Fiziksel Şiddet Nedeniyle Alınacak Koruma ve Önleme kararları;
6284 Sayılı Ailenin Korunması ve Kadına Şiddetin Önlenmesi Kanunu ile şiddet mağduru veya şiddete maruz kalma ihtimali olan kişiler için koruma ve önleme tedbirleri düzenlenmiştir.
6284 Sayılı Kanun kapsamında; şiddet mağduru veya tehlikesi içerisinde bulunan kişiler ve çocukları lehine uzaklaştırma, koruma altına alınma, uygun barınma yeri tesis edilme, geçici olarak maddi yardım alma, rehberlik ve danışmanlık hizmeti alma, çocukları için kreş imkânı sağlanması, kişisel bilgi ve belgelerin değiştirilmesi, ayrı yerleşim yeri belirlenmesi, işyerinin değiştirilmesi, konut, işyeri veya okula yaklaşılmasının önlenmesi, her türlü iletişim aracıyla iletişimin kurulmasının yasaklanması, yasal olarak izin verilen silahların kolluk birimlerine teslim edilmesi, müşterek konutun kendisine tahsis edilmesi, sağlık kurullarında tedavisinin yapılması gibi koruyucu ve önleyici tedbir kararları alınabilmektedir.
Fiziksel Şiddet Nedeniyle Açılan Boşanma Davasında Maddi Tazminat, Manevi Tazminat Ve Yoksulluk Nafakası;
Boşanma davasında eşlerin kusur durumları tespit edilecektir. Buna göre; kusursuz, az kusurlu, ağır kusurlu, tam kusurlu ve eşit kusurlu olarak ayrım yapılacaktır. Kusursuz veya az kusurlu eşin, diğer eşten maddi tazminat, manevi tazminat ve yoksulluk nafakası alma hakkı bulunmaktadır. Müşterek çocuğun velayeti hususunda ise kusur durumları dikkate alınmayacak, müşterek çocuğun üstün yararı esas alınarak psikolojik ve fizyolojik olarak gelişimi açısından en uygun tarafa verilecektir.
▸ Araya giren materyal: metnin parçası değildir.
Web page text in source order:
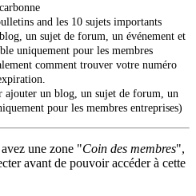
and les 10 sujets importants
un sujet de forum, un événement et
uniquement pour les membres
comment trouver votre numéro
ajouter un blog, un sujet de forum, un
pour les membres entreprises)
une zone "Coin des membres",
avant de pouvoir accéder à cette
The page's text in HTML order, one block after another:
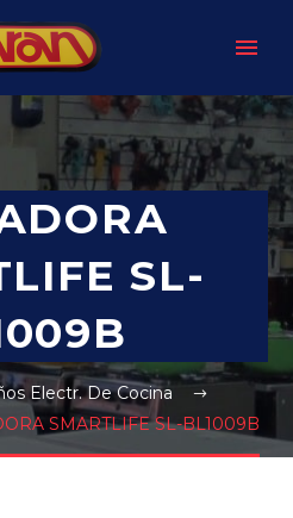
SL-
Electr. De Cocina
SMARTLIFE SL-BL1009B
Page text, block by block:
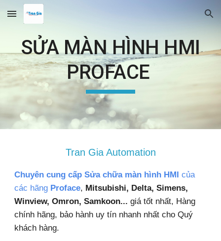
Skip to main content Skip to navigation
SỬA MÀN HÌNH HMI
PROFACE
Tran Gia Automation
Chuyên cung cấp Sửa chữa màn hình HMIcủa
các hãng Proface, Mitsubishi, Delta, Simens,
Winview, Omron, Samkoon... giá tốt nhất, Hàng
chính hãng, bảo hành uy tín nhanh nhất cho Quý
khách hàng.
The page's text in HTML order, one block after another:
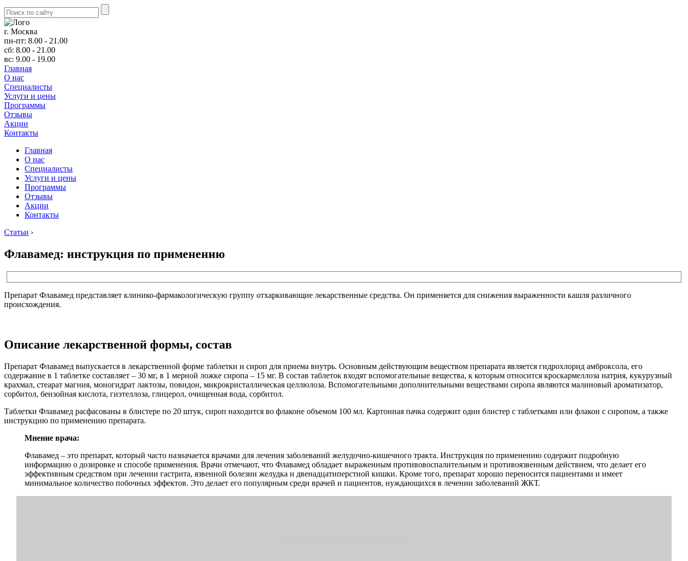
г. Москва
пн-пт: 8.00 - 21.00
сб: 8.00 - 21.00
вс: 9.00 - 19.00
Главная
О нас
Cпециалисты
Услуги и цены
Программы
Отзывы
Акции
Контакты
Главная
О нас
Cпециалисты
Услуги и цены
Программы
Отзывы
Акции
Контакты
Статьи ›
Флавамед: инструкция по применению
Препарат Флавамед представляет клинико-фармакологическую группу отхаркивающие лекарственные средства. Он применяется для снижения выраженности кашля различного
происхождения.
Описание лекарственной формы, состав
Препарат Флавамед выпускается в лекарственной форме таблетки и сироп для приема внутрь. Основным действующим веществом препарата является гидрохлорид амброксола, его
содержание в 1 таблетке составляет – 30 мг, в 1 мерной ложке сиропа – 15 мг. В состав таблеток входят вспомогательные вещества, к которым относится кроскармеллоза натрия, кукурузный
крахмал, стеарат магния, моногидрат лактозы, повидон, микрокристаллическая целлюлоза. Вспомогательными дополнительными веществами сиропа являются малиновый ароматизатор,
сорбитол, бензойная кислота, гиэтеллоза, глицерол, очищенная вода, сорбитол.
Таблетки Флавамед расфасованы в блистере по 20 штук, сироп находится во флаконе объемом 100 мл. Картонная пачка содержит один блистер с таблетками или флакон с сиропом, а также
инструкцию по применению препарата.
Мнение врача:
Флавамед – это препарат, который часто назначается врачами для лечения заболеваний желудочно-кишечного тракта. Инструкция по применению содержит подробную
информацию о дозировке и способе применения. Врачи отмечают, что Флавамед обладает выраженным противовоспалительным и противоязвенным действием, что делает его
эффективным средством при лечении гастрита, язвенной болезни желудка и двенадцатиперстной кишки. Кроме того, препарат хорошо переносится пациентами и имеет
минимальное количество побочных эффектов. Это делает его популярным среди врачей и пациентов, нуждающихся в лечении заболеваний ЖКТ.
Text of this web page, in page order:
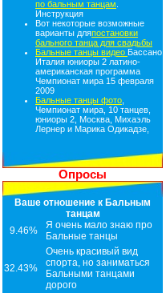
по бальным танцам
Инструкция
Вот некоторые возможные
варианты дляпостановки
бального танца для свадьбы
Бальные танцы видео Бассано
Италия юниоры 2 латино-
американская программа
Чемпионат мира 15 февраля
2009
Бальные танцы фото
Чемпионат мира, 10 танцев,
юниоры 2, Москва, Михаэль
Лернер и Марика Одикадзе,
Опросы
Ваше отношение к Бальным
танцам
9.46%
Я очень мало знаю про
Бальные танцы
32.43%
Очень красивый вид
спорта, но заниматься
Бальными танцами
дорого

Yargıtay, boşanmaya neden olaylarda şiddet uygulayan kocayı tam kusurlu olduğuna karar vermiştir. Buna göre; fiziksel şiddet nedeniyle açılan boşanma davalarında fiziksel şiddet olgusunun ispat edilmesi halinde şiddet mağduru eş lehine maddi tazminat, manevi tazminat ve şartların oluşmasıyla yoksulluk nafakasına hükmedilecektir. Maddi Tazminat, Manevi Tazminat ve Yoksulluk Nafakasının miktarında ise tarafların sosyal ve ekonomik durumu ile yaşanan olay veya olayların ağırlık derecesi esas alınacaktır.